Hendricks sieht den Konflikt mit der Union nach der Rüge von Kanzlerin Merkel nicht ausgeräumt. „Ich bin weiterhin der Auffassung, dass wir eine vertrauensbildende Maßnahme brauchen“, sagte die SPD-Politikerin am Dienstag in Berlin. Ob sie damit einen Rückzug Schmidts meint, ließ sie offen.

Hendricks sagte, der Agrarminister habe den Versuch unternommen, sich bei ihr zu entschuldigen. „Ich will auch nicht auf Dauer eine Entschuldigung zurückweisen. Aber ich hab ihm gesagt, dass man so blöd eigentlich nicht sein könnte.“

Schmidts Verhalten hatte bei der SPD große Empörung ausgelöst. Von einem groben Foulspiel vor dem Treffen der drei Parteichefs Martin Schulz (SPD), Horst Seehofer (CSU) und Merkel CDU) am kommenden Donnerstag bei Bundespräsident Frank-Walter Steinmeier war die Rede.
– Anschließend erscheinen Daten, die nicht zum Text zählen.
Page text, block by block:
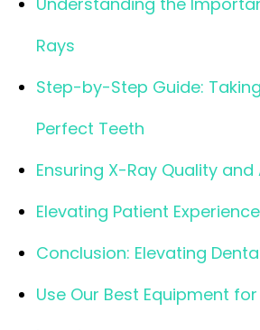
Rays
Step-by-Step Guide:
Perfect Teeth
Ensuring X-Ray Quality
Elevating Patient Experience
Conclusion: Elevating
Use Our Best Equipment
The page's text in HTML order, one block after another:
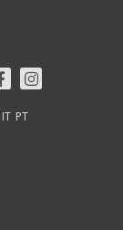
IT PT
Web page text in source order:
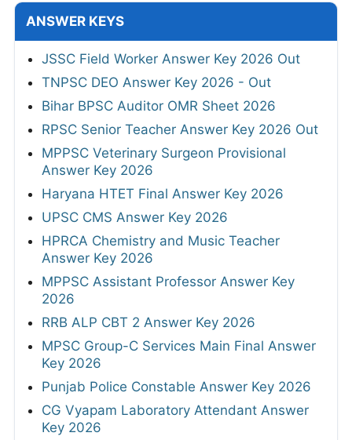
ANSWER KEYS
JSSC Field Worker Answer Key 2026 Out
TNPSC DEO Answer Key 2026 - Out
Bihar BPSC Auditor OMR Sheet 2026
RPSC Senior Teacher Answer Key 2026 Out
MPPSC Veterinary Surgeon Provisional
Answer Key 2026
Haryana HTET Final Answer Key 2026
UPSC CMS Answer Key 2026
HPRCA Chemistry and Music Teacher
Answer Key 2026
MPPSC Assistant Professor Answer Key
2026
RRB ALP CBT 2 Answer Key 2026
MPSC Group-C Services Main Final Answer
Key 2026
Punjab Police Constable Answer Key 2026
CG Vyapam Laboratory Attendant Answer
Key 2026
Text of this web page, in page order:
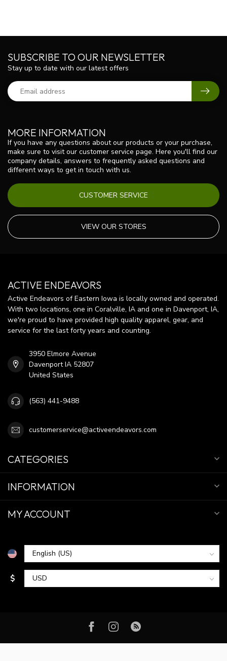
MORE INFORMATION
If you have any questions about our products or your purchase,
make sure to visit our customer service page. Here you'll find our
company details, answers to frequently asked questions and
different ways to get in touch with us.
CUSTOMER SERVICE
VIEW OUR STORES
SUBSCRIBE TO OUR NEWSLETTER
Stay up to date with our latest offers
ACTIVE ENDEAVORS
Active Endeavors of Eastern Iowa is locally owned and operated.
With two locations, one in Coralville, IA and one in Davenport, IA,
we're proud to have provided high quality apparel, gear, and
service for the last forty years and counting.
3950 Elmore Avenue
Davenport IA 52807
United States
(563) 441-9488
customerservice@activeendeavors.com
CATEGORIES
INFORMATION
MY ACCOUNT
$
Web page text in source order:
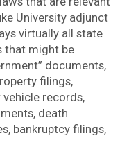
University adjunct
virtually all state
that might be
documents,
filings,
records,
death
bankruptcy filings,
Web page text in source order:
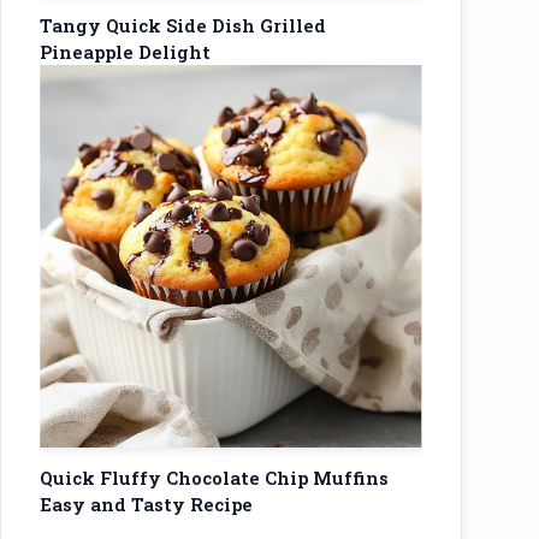
Tangy Quick Side Dish Grilled
Pineapple Delight
Quick Fluffy Chocolate Chip Muffins
Easy and Tasty Recipe
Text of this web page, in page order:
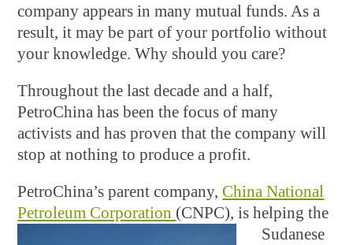
company appears in many mutual funds. As a
result, it may be part of your portfolio without
your knowledge. Why should you care?
Throughout the last decade and a half,
PetroChina has been the focus of many
activists and has proven that the company will
stop at nothing to produce a profit.
PetroChina’s parent company,China National
Petroleum Corporation (CNPC), is helping the
Sudanese
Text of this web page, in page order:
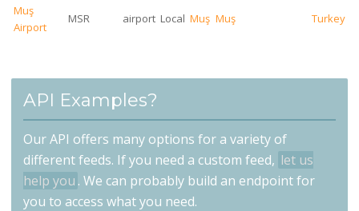
Muş
Airport
MSR airport Local Muş Muş Turkey
API Examples?
Our API offers many options for a variety of
different feeds. If you need a custom feed, let us
help you . We can probably build an endpoint for
you to access what you need.
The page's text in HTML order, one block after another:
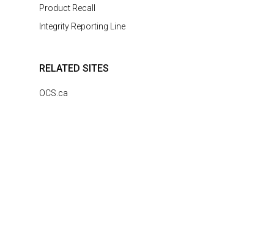
Product Recall
Integrity Reporting Line
RELATED SITES
OCS.ca
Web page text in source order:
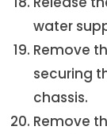
water
Remove
securing
chassis.
Remove
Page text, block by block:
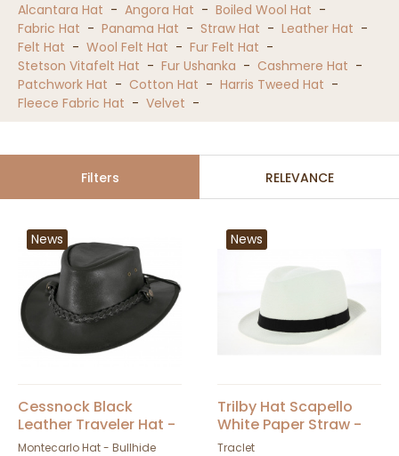
Alcantara Hat - Angora Hat - Boiled Wool Hat -
Fabric Hat - Panama Hat - Straw Hat - Leather Hat -
Felt Hat - Wool Felt Hat - Fur Felt Hat -
Stetson Vitafelt Hat - Fur Ushanka - Cashmere Hat -
Patchwork Hat - Cotton Hat - Harris Tweed Hat -
Fleece Fabric Hat - Velvet -
Filters RELEVANCE
News
Cessnock Black
Leather Traveler Hat -
Bullhide
Montecarlo Hat - Bullhide
News
Trilby Hat Scapello
White Paper Straw -
Traclet
Traclet
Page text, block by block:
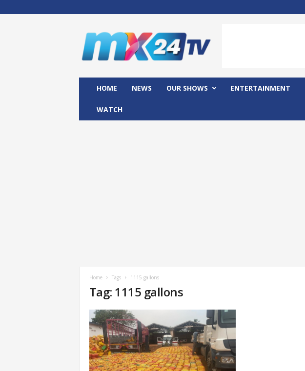
HOME NEWS OUR SHOWS ENTERTAINMENT
WATCH
Home Tags 1115 gallons
Tag: 1115 gallons
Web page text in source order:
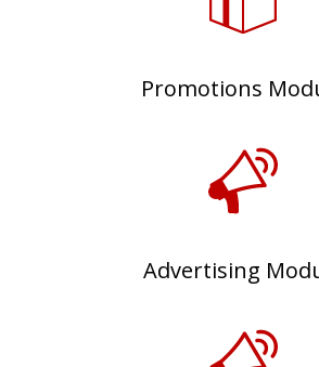
Promotions
Advertising
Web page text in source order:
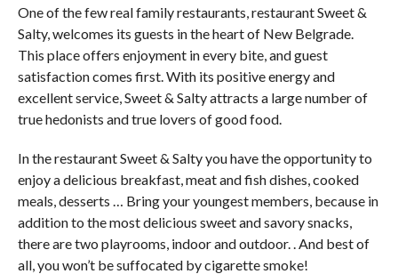
One of the few real family restaurants, restaurant Sweet &
Salty, welcomes its guests in the heart of New Belgrade.
This place offers enjoyment in every bite, and guest
satisfaction comes first. With its positive energy and
excellent service, Sweet & Salty attracts a large number of
true hedonists and true lovers of good food.
In the restaurant Sweet & Salty you have the opportunity to
enjoy a delicious breakfast, meat and fish dishes, cooked
meals, desserts … Bring your youngest members, because in
addition to the most delicious sweet and savory snacks,
there are two playrooms, indoor and outdoor. . And best of
all, you won’t be suffocated by cigarette smoke!
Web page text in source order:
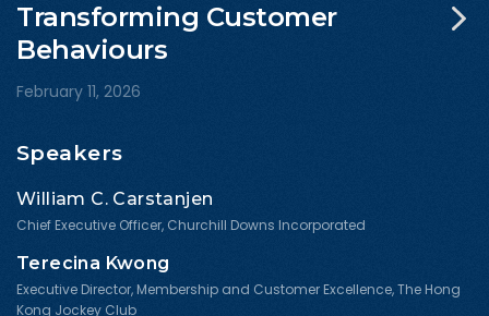
Transforming Customer
Behaviours
February 11, 2026
Speakers
William C. Carstanjen
Chief Executive Officer, Churchill Downs Incorporated
Terecina Kwong
Executive Director, Membership and Customer Excellence, The Hong
Kong Jockey Club

Bei der Unterredung sollen Wege aus der Regierungsbildungskrise nach dem Scheitern der Jamaika-Verhandlungen von Union, FDP und Grünen gesucht werden.

SPD-Fraktionsmanager Carsten Schneider attackierte Merkel. „Der Autoritätsverlust der Bundeskanzlerin ist greifbar geworden und beschädigt die vertrauensvolle und reibungslose Zusammenarbeit in der Bundesregierung.“ Solche chaotischen Abläufe wie bei Glyphosat seien für das größte Land in der EU völlig inakzeptabel.

Die Kanzlerin versuchte ansatzweise, Brücken zur SPD zu bauen, indem sie etwa an Manuela Schwesig erinnerte, die in ihrer Zeit als SPD-Bundesfamilienministerin auf EU-Ebene sich bei der von ihr geforderten Frauenquote aus Koalitionsräson stets enthalten habe. „Wir haben in der Bundesregierung in den letzten vier Jahren schmerzlichste Prozesse gehabt, wo Enthaltungen notwendig waren, obwohl das den Ministern persönlich sehr, sehr weh getan hat“, sagte Merkel.

Deutschland enthalte sich in etwa einem Viertel bis einem Drittel der Abstimmungen in Brüssel, weil es keine Einigkeit zwischen den von den Regierungsparteien CDU, CSU und SPD geführten Ministerien gegeben habe.